34059-Tumour_S9_L001__001_RAD51C (RAD51C)_5perc_barplot

Can also plot the combined/average epialleles for multiple samples of interest together: RAD51C methylation combined

Lastly, you can plot ridgeline plots that allow one to view the distribution of the number of methylated CpGs per epiallele by sample. This provides another visual tool to assess the proportion of non-methylated, partially methylated, and fully methylated epialleles in a sample:
ridgeline_combined_homo

This repo provides a generalised "CLI tool" version of the code from MethAmplicons which is a collection of scripts used for the analysis of RAD51C methylation data in: Nesic, K, Kondrashova, O et al. "Acquired RAD51C promoter methylation loss causes PARP inhibitor resistance in high grade serous ovarian carcinoma." Cancer Research (2021)
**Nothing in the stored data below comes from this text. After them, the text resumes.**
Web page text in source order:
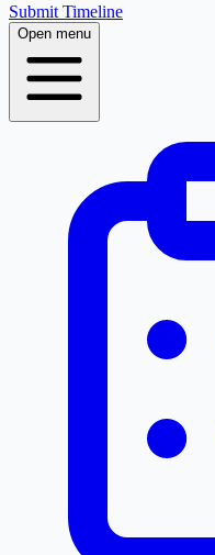
Submit Timeline
Open menu
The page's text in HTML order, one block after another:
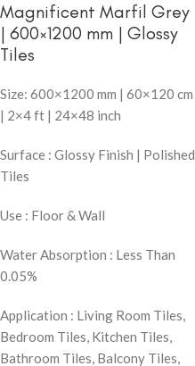
Magnificent Marfil Grey
| 600×1200 mm | Glossy
Tiles
Size: 600×1200 mm | 60×120 cm
| 2×4 ft | 24×48 inch
Surface : Glossy Finish | Polished
Tiles
Use : Floor & Wall
Water Absorption : Less Than
0.05%
Application : Living Room Tiles,
Bedroom Tiles, Kitchen Tiles,
Bathroom Tiles, Balcony Tiles,
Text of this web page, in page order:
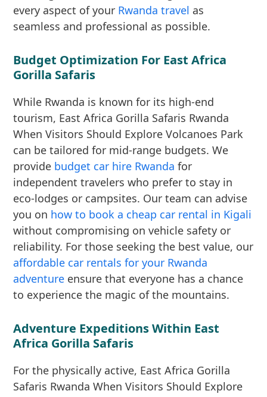
every aspect of your Rwanda travel as
seamless and professional as possible.
Budget Optimization For East Africa
Gorilla Safaris
While Rwanda is known for its high-end
tourism, East Africa Gorilla Safaris Rwanda
When Visitors Should Explore Volcanoes Park
can be tailored for mid-range budgets. We
provide budget car hire Rwanda for
independent travelers who prefer to stay in
eco-lodges or campsites. Our team can advise
you on how to book a cheap car rental in Kigali
without compromising on vehicle safety or
reliability. For those seeking the best value, our
affordable car rentals for your Rwanda
adventure ensure that everyone has a chance
to experience the magic of the mountains.
Adventure Expeditions Within East
Africa Gorilla Safaris
For the physically active, East Africa Gorilla
Safaris Rwanda When Visitors Should Explore
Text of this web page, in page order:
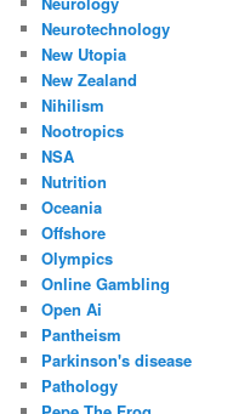
Neurotechnology
New Utopia
New Zealand
Nihilism
Nootropics
NSA
Nutrition
Oceania
Offshore
Olympics
Online Gambling
Open Ai
Pantheism
Parkinson's disease
Pathology
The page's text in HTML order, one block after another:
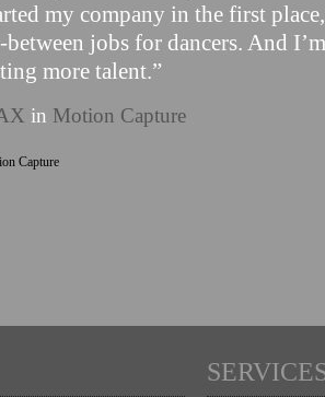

This tool uses FLASH paired-end read merging software for merging reads: FLASH: Fast length adjustment of short reads to improve genome assemblies. T. Magoc and S. Salzberg. Bioinformatics 27:21 (2011), 2957-63

Getting Started

  • To get started with the tool, follow the steps INSTALLATION and USE below.

INSTALLATION:

pip install methamplicons

USE:

#simple case
methamplicons --PE_read_dir test4 --amplicon_info test4/BS_primers_amplicons_CDS_RC.tsv --sample_labels test4/SampleID_labels_amplicon_meth.csv --output_dir AOCS34059

# specifying optional parameters
methamplicons --PE_read_dir final_test_260221 --amplicon_info final_test_260221/BS_primers_amplicons_CDS_RC.tsv --sample_labels final_test_260221/SampleID_labels_amplicon_meth.csv --output_dir 260221_output --min_seq_freq 0.01 --verbose false --save_intermediates false
  • Note: the flash binary used to merge reads is only compiled for Macs (arm64 and intel). See Alternative OS Support for where to find binaries for other systems.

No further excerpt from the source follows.